■ **DATA IN THIS EXERCISE**
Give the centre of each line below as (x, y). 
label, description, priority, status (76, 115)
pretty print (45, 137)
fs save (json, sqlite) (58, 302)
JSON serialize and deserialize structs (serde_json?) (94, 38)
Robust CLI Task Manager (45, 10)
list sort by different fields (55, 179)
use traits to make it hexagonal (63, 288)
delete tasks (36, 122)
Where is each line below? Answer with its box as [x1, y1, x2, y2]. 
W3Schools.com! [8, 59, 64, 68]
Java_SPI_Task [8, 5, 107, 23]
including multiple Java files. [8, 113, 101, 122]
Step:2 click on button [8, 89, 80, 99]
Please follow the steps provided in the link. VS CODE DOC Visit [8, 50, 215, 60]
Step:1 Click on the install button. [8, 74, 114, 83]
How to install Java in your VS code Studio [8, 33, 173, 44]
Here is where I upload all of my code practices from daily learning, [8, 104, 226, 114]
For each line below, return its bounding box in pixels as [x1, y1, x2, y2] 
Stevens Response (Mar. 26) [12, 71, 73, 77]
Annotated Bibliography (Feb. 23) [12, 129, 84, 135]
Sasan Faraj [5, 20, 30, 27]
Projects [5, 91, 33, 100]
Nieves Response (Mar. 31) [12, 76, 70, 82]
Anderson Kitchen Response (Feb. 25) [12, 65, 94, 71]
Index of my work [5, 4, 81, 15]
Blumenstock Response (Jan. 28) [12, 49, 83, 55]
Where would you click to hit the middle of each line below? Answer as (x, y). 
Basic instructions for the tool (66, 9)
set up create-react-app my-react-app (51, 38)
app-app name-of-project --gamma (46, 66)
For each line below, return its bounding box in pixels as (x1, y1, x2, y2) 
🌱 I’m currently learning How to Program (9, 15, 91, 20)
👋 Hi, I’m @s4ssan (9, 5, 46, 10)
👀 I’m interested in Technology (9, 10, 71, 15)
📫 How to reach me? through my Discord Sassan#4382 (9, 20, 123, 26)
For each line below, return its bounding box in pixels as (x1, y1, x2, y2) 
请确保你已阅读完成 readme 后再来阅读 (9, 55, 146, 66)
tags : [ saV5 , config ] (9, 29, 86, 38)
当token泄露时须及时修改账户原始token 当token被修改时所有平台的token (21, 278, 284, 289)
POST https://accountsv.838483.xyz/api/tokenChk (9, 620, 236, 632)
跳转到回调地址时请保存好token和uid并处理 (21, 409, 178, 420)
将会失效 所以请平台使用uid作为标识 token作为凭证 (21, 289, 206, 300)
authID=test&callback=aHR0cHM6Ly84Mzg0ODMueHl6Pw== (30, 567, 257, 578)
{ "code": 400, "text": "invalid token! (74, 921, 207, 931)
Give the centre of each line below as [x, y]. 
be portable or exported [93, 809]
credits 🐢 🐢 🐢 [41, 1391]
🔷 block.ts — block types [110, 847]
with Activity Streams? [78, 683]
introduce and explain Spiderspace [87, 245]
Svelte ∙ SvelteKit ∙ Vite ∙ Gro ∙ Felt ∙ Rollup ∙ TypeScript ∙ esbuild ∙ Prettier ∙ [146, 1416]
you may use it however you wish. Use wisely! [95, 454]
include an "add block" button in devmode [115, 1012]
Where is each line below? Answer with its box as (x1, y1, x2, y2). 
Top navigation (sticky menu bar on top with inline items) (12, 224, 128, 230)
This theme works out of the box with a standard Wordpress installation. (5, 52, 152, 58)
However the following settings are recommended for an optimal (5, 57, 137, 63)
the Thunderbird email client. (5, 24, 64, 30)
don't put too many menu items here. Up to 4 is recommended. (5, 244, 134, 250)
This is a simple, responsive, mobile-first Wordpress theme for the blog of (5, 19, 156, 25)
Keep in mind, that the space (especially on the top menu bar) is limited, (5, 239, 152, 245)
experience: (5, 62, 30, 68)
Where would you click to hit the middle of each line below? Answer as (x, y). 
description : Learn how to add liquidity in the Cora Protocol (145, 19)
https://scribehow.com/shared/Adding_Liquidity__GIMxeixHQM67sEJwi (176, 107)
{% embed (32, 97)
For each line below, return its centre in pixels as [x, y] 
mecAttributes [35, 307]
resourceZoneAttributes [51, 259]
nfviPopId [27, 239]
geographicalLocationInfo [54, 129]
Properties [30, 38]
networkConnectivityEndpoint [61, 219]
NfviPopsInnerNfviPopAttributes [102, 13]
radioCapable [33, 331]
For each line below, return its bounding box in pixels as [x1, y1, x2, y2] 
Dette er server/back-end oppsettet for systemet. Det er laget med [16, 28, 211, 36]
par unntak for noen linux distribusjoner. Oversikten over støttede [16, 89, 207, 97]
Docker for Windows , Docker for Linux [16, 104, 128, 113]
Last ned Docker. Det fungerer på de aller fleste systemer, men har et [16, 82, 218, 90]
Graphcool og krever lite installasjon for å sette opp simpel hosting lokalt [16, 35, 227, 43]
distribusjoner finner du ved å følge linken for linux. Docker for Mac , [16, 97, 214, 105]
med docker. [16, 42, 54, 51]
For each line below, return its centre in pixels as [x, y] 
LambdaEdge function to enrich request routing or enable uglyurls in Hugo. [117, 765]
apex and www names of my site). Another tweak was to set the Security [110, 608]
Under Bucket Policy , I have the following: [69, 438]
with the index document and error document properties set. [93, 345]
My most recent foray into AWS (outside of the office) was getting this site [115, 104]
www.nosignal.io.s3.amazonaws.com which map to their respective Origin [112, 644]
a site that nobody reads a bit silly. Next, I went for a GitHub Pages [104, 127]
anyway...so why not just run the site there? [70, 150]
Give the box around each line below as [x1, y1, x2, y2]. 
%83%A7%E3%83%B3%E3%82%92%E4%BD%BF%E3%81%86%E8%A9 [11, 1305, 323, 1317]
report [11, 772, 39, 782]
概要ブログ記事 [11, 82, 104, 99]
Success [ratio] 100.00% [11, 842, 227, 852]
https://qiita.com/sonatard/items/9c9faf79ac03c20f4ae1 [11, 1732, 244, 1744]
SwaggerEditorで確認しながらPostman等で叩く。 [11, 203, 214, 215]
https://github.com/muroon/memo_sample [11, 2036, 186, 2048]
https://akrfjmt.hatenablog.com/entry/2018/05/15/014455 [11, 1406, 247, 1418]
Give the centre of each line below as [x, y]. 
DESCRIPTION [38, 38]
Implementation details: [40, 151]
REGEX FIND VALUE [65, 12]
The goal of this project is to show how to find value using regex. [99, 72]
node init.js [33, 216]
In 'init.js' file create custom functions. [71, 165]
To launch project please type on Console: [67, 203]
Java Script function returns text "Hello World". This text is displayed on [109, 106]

■ **EXERCISE**
Every entry needs to be copied again, word for word.

■ **FINISHED EXERCISE**
Give the centre of each line below as (x, y). 
label, description, priority, status (76, 115)
pretty print (45, 137)
fs save (json, sqlite) (58, 302)
JSON serialize and deserialize structs (serde_json?) (94, 38)
Robust CLI Task Manager (45, 10)
list sort by different fields (55, 179)
use traits to make it hexagonal (63, 288)
delete tasks (36, 122)
Where is each line below? Answer with its box as [x1, y1, x2, y2]. 
W3Schools.com! [8, 59, 64, 68]
Java_SPI_Task [8, 5, 107, 23]
including multiple Java files. [8, 113, 101, 122]
Step:2 click on button [8, 89, 80, 99]
Please follow the steps provided in the link. VS CODE DOC Visit [8, 50, 215, 60]
Step:1 Click on the install button. [8, 74, 114, 83]
How to install Java in your VS code Studio [8, 33, 173, 44]
Here is where I upload all of my code practices from daily learning, [8, 104, 226, 114]
For each line below, return its bounding box in pixels as [x1, y1, x2, y2] 
Stevens Response (Mar. 26) [12, 71, 73, 77]
Annotated Bibliography (Feb. 23) [12, 129, 84, 135]
Sasan Faraj [5, 20, 30, 27]
Projects [5, 91, 33, 100]
Nieves Response (Mar. 31) [12, 76, 70, 82]
Anderson Kitchen Response (Feb. 25) [12, 65, 94, 71]
Index of my work [5, 4, 81, 15]
Blumenstock Response (Jan. 28) [12, 49, 83, 55]
Where would you click to hit the middle of each line below? Answer as (x, y). 
Basic instructions for the tool (66, 9)
set up create-react-app my-react-app (51, 38)
app-app name-of-project --gamma (46, 66)
For each line below, return its bounding box in pixels as (x1, y1, x2, y2) 
🌱 I’m currently learning How to Program (9, 15, 91, 20)
👋 Hi, I’m @s4ssan (9, 5, 46, 10)
👀 I’m interested in Technology (9, 10, 71, 15)
📫 How to reach me? through my Discord Sassan#4382 (9, 20, 123, 26)
For each line below, return its bounding box in pixels as (x1, y1, x2, y2) 
请确保你已阅读完成 readme 后再来阅读 (9, 55, 146, 66)
tags : [ saV5 , config ] (9, 29, 86, 38)
当token泄露时须及时修改账户原始token 当token被修改时所有平台的token (21, 278, 284, 289)
POST https://accountsv.838483.xyz/api/tokenChk (9, 620, 236, 632)
跳转到回调地址时请保存好token和uid并处理 (21, 409, 178, 420)
将会失效 所以请平台使用uid作为标识 token作为凭证 (21, 289, 206, 300)
authID=test&callback=aHR0cHM6Ly84Mzg0ODMueHl6Pw== (30, 567, 257, 578)
{ "code": 400, "text": "invalid token! (74, 921, 207, 931)
Give the centre of each line below as [x, y]. 
be portable or exported [93, 809]
credits 🐢 🐢 🐢 [41, 1391]
🔷 block.ts — block types [110, 847]
with Activity Streams? [78, 683]
introduce and explain Spiderspace [87, 245]
Svelte ∙ SvelteKit ∙ Vite ∙ Gro ∙ Felt ∙ Rollup ∙ TypeScript ∙ esbuild ∙ Prettier ∙ [146, 1416]
you may use it however you wish. Use wisely! [95, 454]
include an "add block" button in devmode [115, 1012]
Where is each line below? Answer with its box as (x1, y1, x2, y2). 
Top navigation (sticky menu bar on top with inline items) (12, 224, 128, 230)
This theme works out of the box with a standard Wordpress installation. (5, 52, 152, 58)
However the following settings are recommended for an optimal (5, 57, 137, 63)
the Thunderbird email client. (5, 24, 64, 30)
don't put too many menu items here. Up to 4 is recommended. (5, 244, 134, 250)
This is a simple, responsive, mobile-first Wordpress theme for the blog of (5, 19, 156, 25)
Keep in mind, that the space (especially on the top menu bar) is limited, (5, 239, 152, 245)
experience: (5, 62, 30, 68)
Where would you click to hit the middle of each line below? Answer as (x, y). 
description : Learn how to add liquidity in the Cora Protocol (145, 19)
https://scribehow.com/shared/Adding_Liquidity__GIMxeixHQM67sEJwi (176, 107)
{% embed (32, 97)
For each line below, return its centre in pixels as [x, y] 
mecAttributes [35, 307]
resourceZoneAttributes [51, 259]
nfviPopId [27, 239]
geographicalLocationInfo [54, 129]
Properties [30, 38]
networkConnectivityEndpoint [61, 219]
NfviPopsInnerNfviPopAttributes [102, 13]
radioCapable [33, 331]
For each line below, return its bounding box in pixels as [x1, y1, x2, y2] 
Dette er server/back-end oppsettet for systemet. Det er laget med [16, 28, 211, 36]
par unntak for noen linux distribusjoner. Oversikten over støttede [16, 89, 207, 97]
Docker for Windows , Docker for Linux [16, 104, 128, 113]
Last ned Docker. Det fungerer på de aller fleste systemer, men har et [16, 82, 218, 90]
Graphcool og krever lite installasjon for å sette opp simpel hosting lokalt [16, 35, 227, 43]
distribusjoner finner du ved å følge linken for linux. Docker for Mac , [16, 97, 214, 105]
med docker. [16, 42, 54, 51]
For each line below, return its centre in pixels as [x, y] 
LambdaEdge function to enrich request routing or enable uglyurls in Hugo. [117, 765]
apex and www names of my site). Another tweak was to set the Security [110, 608]
Under Bucket Policy , I have the following: [69, 438]
with the index document and error document properties set. [93, 345]
My most recent foray into AWS (outside of the office) was getting this site [115, 104]
www.nosignal.io.s3.amazonaws.com which map to their respective Origin [112, 644]
a site that nobody reads a bit silly. Next, I went for a GitHub Pages [104, 127]
anyway...so why not just run the site there? [70, 150]
Give the box around each line below as [x1, y1, x2, y2]. 
%83%A7%E3%83%B3%E3%82%92%E4%BD%BF%E3%81%86%E8%A9 [11, 1305, 323, 1317]
report [11, 772, 39, 782]
概要ブログ記事 [11, 82, 104, 99]
Success [ratio] 100.00% [11, 842, 227, 852]
https://qiita.com/sonatard/items/9c9faf79ac03c20f4ae1 [11, 1732, 244, 1744]
SwaggerEditorで確認しながらPostman等で叩く。 [11, 203, 214, 215]
https://github.com/muroon/memo_sample [11, 2036, 186, 2048]
https://akrfjmt.hatenablog.com/entry/2018/05/15/014455 [11, 1406, 247, 1418]
Give the centre of each line below as [x, y]. 
DESCRIPTION [38, 38]
Implementation details: [40, 151]
REGEX FIND VALUE [65, 12]
The goal of this project is to show how to find value using regex. [99, 72]
node init.js [33, 216]
In 'init.js' file create custom functions. [71, 165]
To launch project please type on Console: [67, 203]
Java Script function returns text "Hello World". This text is displayed on [109, 106]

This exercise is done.